On the path to reaching your goals, it’s important to keep an eye out for common roadblocks that get in the way of reaching them. One common pitfall is setting unrealistic goals and actions, and then losing steam because your goal is not achievable.
For example, if you want to become more active but currently don’t exercise, would you set a goal to walk a 5K in three months? Probably not! But, if you want to increase your physical activity, a more realistic goal is to go for a walk three times per week for 15 minutes. This provides a rest day in between each walk so you don’t burn out and become discouraged. Mark your walk and rest days on your calendar so you always have a plan. Enlist a friend, family member, or neighbor to join you at least once a week to hold yourself accountable. Don’t forget to reward yourself for taking steps toward your goal so that you stay upbeat and focused.

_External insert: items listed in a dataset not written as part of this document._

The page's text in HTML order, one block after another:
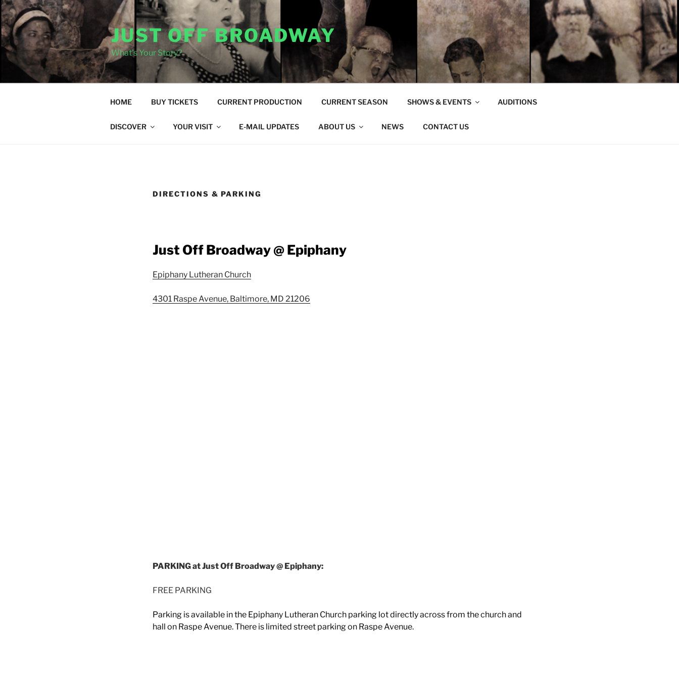
Skip
to
content
JUST OFF BROADWAY
What's Your Story?
HOME BUY TICKETS CURRENT PRODUCTION CURRENT SEASON SHOWS & EVENTS AUDITIONS
DISCOVER YOUR VISIT E-MAIL UPDATES ABOUT US NEWS CONTACT US
DIRECTIONS & PARKING
Just Off Broadway @ Epiphany
Epiphany Lutheran Church
4301 Raspe Avenue, Baltimore, MD 21206
PARKING at Just Off Broadway @ Epiphany:
FREE PARKING
Parking is available in the Epiphany Lutheran Church parking lot directly across from the church and
hall on Raspe Avenue. There is limited street parking on Raspe Avenue.
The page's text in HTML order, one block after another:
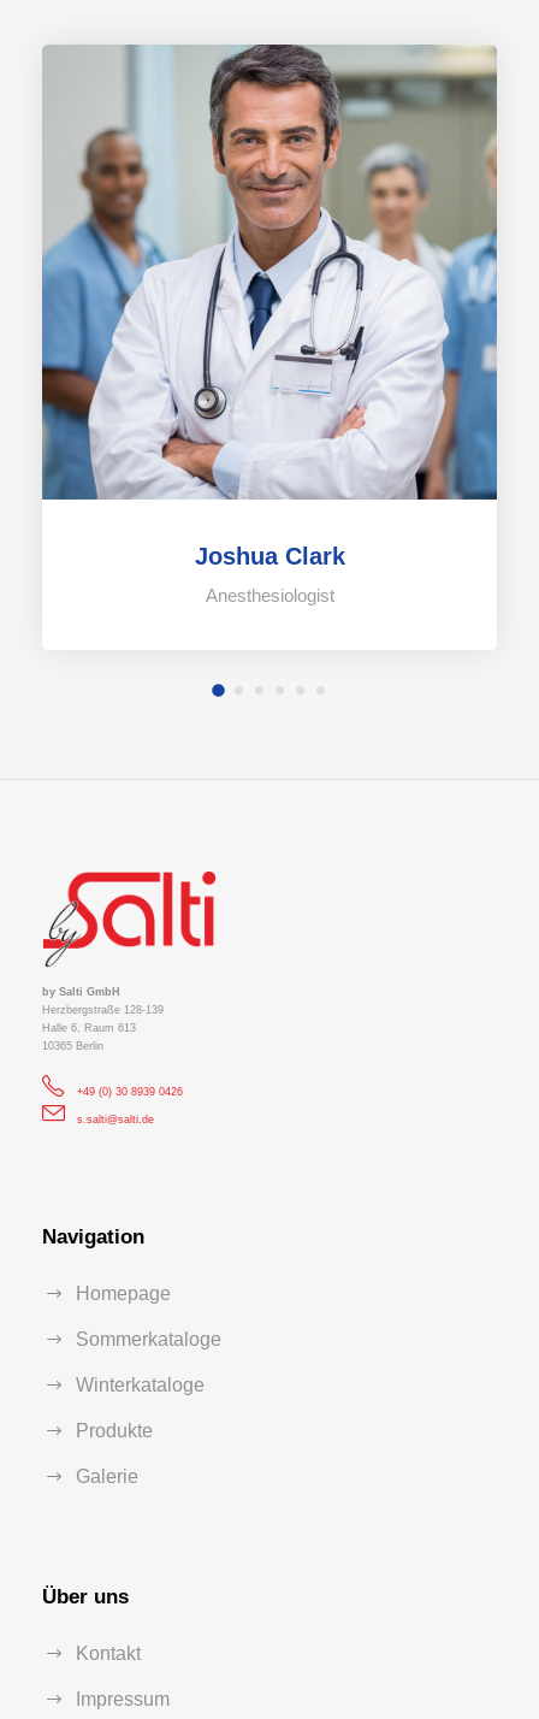
Joshua Clark
Anesthesiologist
by Salti GmbH
Herzbergstraße 128-139
Halle 6, Raum 613
10365 Berlin
+49 (0) 30 8939 0426
s.salti@salti.de
Navigation
Homepage
Sommerkataloge
Winterkataloge
Produkte
Galerie
Über uns
Kontakt
Impressum
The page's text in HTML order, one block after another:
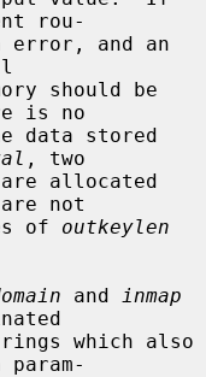
rou-
is no
, two
not
of
outkeylen
and
inmap
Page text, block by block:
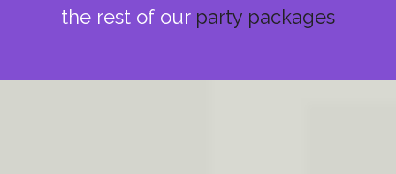
the rest of our party packages
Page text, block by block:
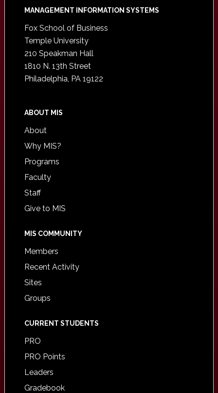
Footer
MANAGEMENT INFORMATION SYSTEMS
Fox School of Business
Temple University
210 Speakman Hall
1810 N. 13th Street
Philadelphia, PA 19122
ABOUT MIS
About
Why MIS?
Programs
Faculty
Staff
Give to MIS
MIS COMMUNITY
Members
Recent Activity
Sites
Groups
CURRENT STUDENTS
PRO
PRO Points
Leaders
Gradebook
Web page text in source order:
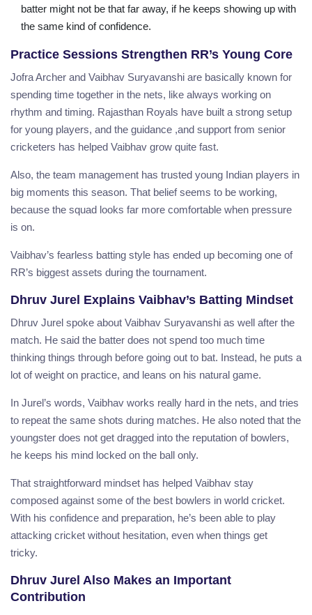
batter might not be that far away, if he keeps showing up with
the same kind of confidence.
Practice Sessions Strengthen RR’s Young Core
Jofra Archer and Vaibhav Suryavanshi are basically known for
spending time together in the nets, like always working on
rhythm and timing. Rajasthan Royals have built a strong setup
for young players, and the guidance ,and support from senior
cricketers has helped Vaibhav grow quite fast.
Also, the team management has trusted young Indian players in
big moments this season. That belief seems to be working,
because the squad looks far more comfortable when pressure
is on.
Vaibhav’s fearless batting style has ended up becoming one of
RR’s biggest assets during the tournament.
Dhruv Jurel Explains Vaibhav’s Batting Mindset
Dhruv Jurel spoke about Vaibhav Suryavanshi as well after the
match. He said the batter does not spend too much time
thinking things through before going out to bat. Instead, he puts a
lot of weight on practice, and leans on his natural game.
In Jurel’s words, Vaibhav works really hard in the nets, and tries
to repeat the same shots during matches. He also noted that the
youngster does not get dragged into the reputation of bowlers,
he keeps his mind locked on the ball only.
That straightforward mindset has helped Vaibhav stay
composed against some of the best bowlers in world cricket.
With his confidence and preparation, he’s been able to play
attacking cricket without hesitation, even when things get
tricky.
Dhruv Jurel Also Makes an Important
Contribution
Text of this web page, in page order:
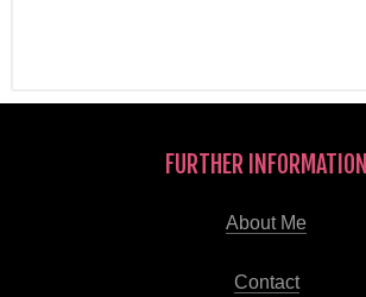
FURTHER INFORMATION
About Me
Contact
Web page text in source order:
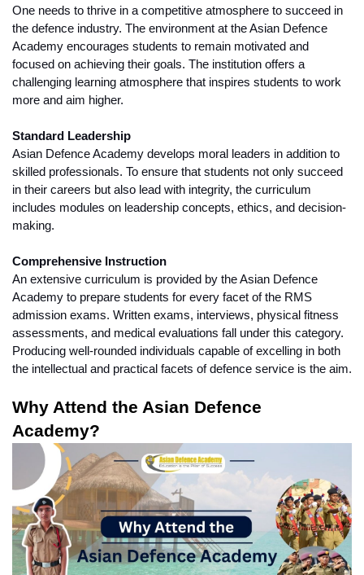
One needs to thrive in a competitive atmosphere to succeed in
the defence industry. The environment at the Asian Defence
Academy encourages students to remain motivated and
focused on achieving their goals. The institution offers a
challenging learning atmosphere that inspires students to work
more and aim higher.
Standard Leadership
Asian Defence Academy develops moral leaders in addition to
skilled professionals. To ensure that students not only succeed
in their careers but also lead with integrity, the curriculum
includes modules on leadership concepts, ethics, and decision-
making.
Comprehensive Instruction
An extensive curriculum is provided by the Asian Defence
Academy to prepare students for every facet of the RMS
admission exams. Written exams, interviews, physical fitness
assessments, and medical evaluations fall under this category.
Producing well-rounded individuals capable of excelling in both
the intellectual and practical facets of defence service is the aim.
Why Attend the Asian Defence
Academy?
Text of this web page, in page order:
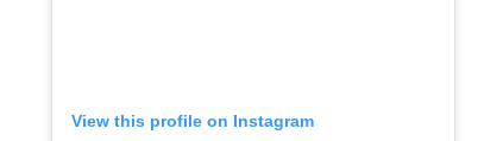
View this profile on Instagram
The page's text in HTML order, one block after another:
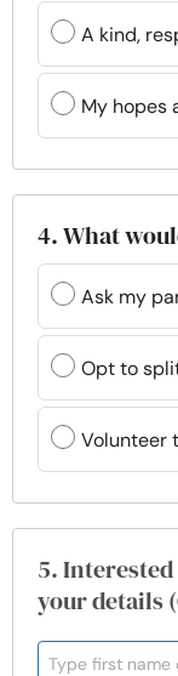
A kind,
My hopes
4. What
Ask my
Opt to
Volunteer
5.
your details
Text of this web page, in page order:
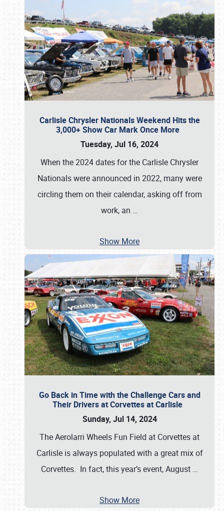
Carlisle Chrysler Nationals Weekend Hits the
3,000+ Show Car Mark Once More
Tuesday, Jul 16, 2024
When the 2024 dates for the Carlisle Chrysler
Nationals were announced in 2022, many were
circling them on their calendar, asking off from
work, an …
Show More
Go Back in Time with the Challenge Cars and
Their Drivers at Corvettes at Carlisle
Sunday, Jul 14, 2024
The Aerolarri Wheels Fun Field at Corvettes at
Carlisle is always populated with a great mix of
Corvettes. In fact, this year’s event, August …
Show More

Here are some sample CKD-related nutrition and wellness goals to start your year off right.
Goal: Be aware of your usual blood pressure.

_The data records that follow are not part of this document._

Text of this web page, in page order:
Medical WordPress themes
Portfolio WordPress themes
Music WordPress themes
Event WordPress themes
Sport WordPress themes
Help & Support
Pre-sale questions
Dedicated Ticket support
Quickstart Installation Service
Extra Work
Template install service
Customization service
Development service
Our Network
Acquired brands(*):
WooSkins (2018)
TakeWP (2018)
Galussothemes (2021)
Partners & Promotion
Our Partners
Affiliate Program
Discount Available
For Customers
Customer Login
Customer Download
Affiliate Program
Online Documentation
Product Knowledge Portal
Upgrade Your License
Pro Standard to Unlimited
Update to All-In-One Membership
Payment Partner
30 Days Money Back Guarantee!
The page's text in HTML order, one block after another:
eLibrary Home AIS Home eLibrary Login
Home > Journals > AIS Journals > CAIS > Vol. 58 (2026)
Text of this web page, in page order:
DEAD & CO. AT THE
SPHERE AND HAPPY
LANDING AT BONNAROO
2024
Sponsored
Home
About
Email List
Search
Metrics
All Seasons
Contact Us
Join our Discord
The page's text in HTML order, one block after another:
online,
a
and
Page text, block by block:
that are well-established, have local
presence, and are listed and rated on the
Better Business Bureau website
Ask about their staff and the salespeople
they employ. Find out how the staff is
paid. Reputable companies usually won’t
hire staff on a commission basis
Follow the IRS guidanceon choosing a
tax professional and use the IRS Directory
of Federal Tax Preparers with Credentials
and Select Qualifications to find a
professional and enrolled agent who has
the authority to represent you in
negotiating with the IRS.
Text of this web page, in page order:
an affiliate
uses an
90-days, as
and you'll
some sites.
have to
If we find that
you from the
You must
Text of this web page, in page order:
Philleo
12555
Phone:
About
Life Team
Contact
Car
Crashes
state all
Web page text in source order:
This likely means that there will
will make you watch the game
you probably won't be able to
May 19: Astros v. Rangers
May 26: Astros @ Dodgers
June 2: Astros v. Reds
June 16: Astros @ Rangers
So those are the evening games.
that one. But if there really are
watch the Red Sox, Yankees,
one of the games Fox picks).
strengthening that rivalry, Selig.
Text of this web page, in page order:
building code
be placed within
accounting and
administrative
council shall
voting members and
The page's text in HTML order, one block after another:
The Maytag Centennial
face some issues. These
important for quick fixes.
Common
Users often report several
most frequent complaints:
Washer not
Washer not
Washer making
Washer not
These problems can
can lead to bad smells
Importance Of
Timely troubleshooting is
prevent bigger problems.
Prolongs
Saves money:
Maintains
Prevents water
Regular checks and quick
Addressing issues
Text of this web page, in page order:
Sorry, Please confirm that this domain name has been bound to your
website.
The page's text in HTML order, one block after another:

Why: Your kidneys play an important role in keeping your blood pressure in a healthy range. High blood pressure may have a harmful effect on your kidney health. Ask your doctor what a safe range for your blood pressure is so you can make sure it stays in that range.
Action: Take your blood pressure at home, at least once a week. Keep your blood pressure cuff next to a blood pressure log and record each reading. Bring this log to your doctor for review. Here’s a handy Blood Pressure Log to download.
Goal: Limit sodium.
Why: Having too much sodium, aka salt, in your diet can cause high blood pressure—and high blood pressure can wreak havoc on your kidney function.
Action: Skip the saltshaker and, instead, make your own homemade seasoning blend! A simple mix of onion powder, dried onion flakes, garlic powder, and black pepper can add great flavor to savory meats and vegetables. Mix the seasonings together and keep them in a glass jar so you have it on hand when cooking. Try adding citrus such as lemon to brighten up flavor without the salt. Just squeeze one over salmon or chicken breast and enjoy! Learn more about sodium and CKD.
Goal: Avoid high-phosphorus foods.
Why: Phosphorus is a mineral responsible for building healthy bones. Your kidneys are responsible for removing extra phosphorus because too much of it can steal calcium from your bones, making them weak. “Inorganic phosphorus” is especially harmful for your kidneys—and it’s often present as a preservative in processed foods, frozen meals, dairy products, and fast foods.
Action: Cook at home at least 4 days a week or limit eating out to 2 days a week. And, when you’re itching to hit your favorite ice cream shop, opt for the sherbet flavors instead! Check ingredients labels to be on the lookout for inorganic phosphorus sources so you can steer clear. Download some more phosphorus tips.
The beginning of a new year is a great time to set health goals, but it doesn’t stop there. Use these tips and tricks throughout the year to set more goals that stick and avoid ones that don’t. Focus on your growth, celebrate your wins, and lean on your loved ones as you kick your kidneys into shape!